Exercise requirements – Which lines in the entries below contain the string "accidents"? Show each of them in full.

Data excerpts –
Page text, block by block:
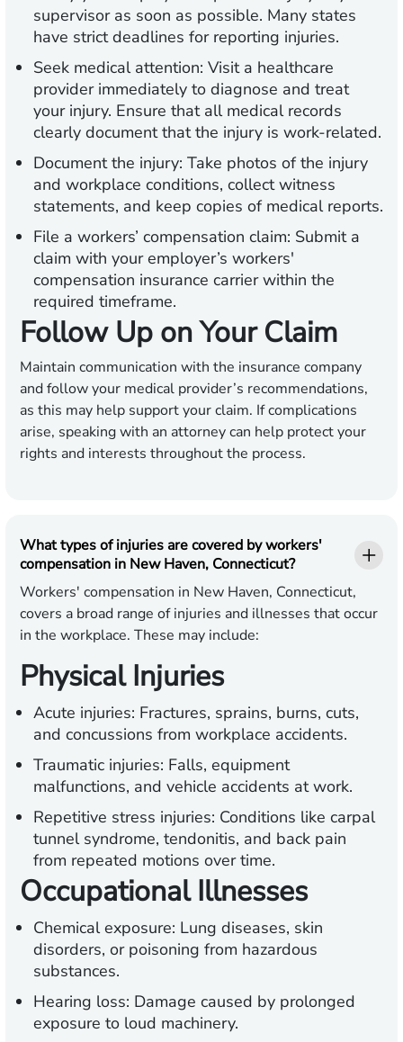
supervisor as soon as possible. Many states
have strict deadlines for reporting injuries.
Seek medical attention: Visit a healthcare
provider immediately to diagnose and treat
your injury. Ensure that all medical records
clearly document that the injury is work-related.
Document the injury: Take photos of the injury
and workplace conditions, collect witness
statements, and keep copies of medical reports.
File a workers’ compensation claim: Submit a
claim with your employer’s workers'
compensation insurance carrier within the
required timeframe.
Follow Up on Your Claim
Maintain communication with the insurance company
and follow your medical provider’s recommendations,
as this may help support your claim. If complications
arise, speaking with an attorney can help protect your
rights and interests throughout the process.
What types of injuries are covered by workers'
compensation in New Haven, Connecticut?
Workers' compensation in New Haven, Connecticut,
covers a broad range of injuries and illnesses that occur
in the workplace. These may include:
Physical Injuries
Acute injuries: Fractures, sprains, burns, cuts,
and concussions from workplace accidents.
Traumatic injuries: Falls, equipment
malfunctions, and vehicle accidents at work.
Repetitive stress injuries: Conditions like carpal
tunnel syndrome, tendonitis, and back pain
from repeated motions over time.
Occupational Illnesses
Chemical exposure: Lung diseases, skin
disorders, or poisoning from hazardous
substances.
Hearing loss: Damage caused by prolonged
exposure to loud machinery.

Result of the exercise –
and concussions from workplace accidents.
malfunctions, and vehicle accidents at work.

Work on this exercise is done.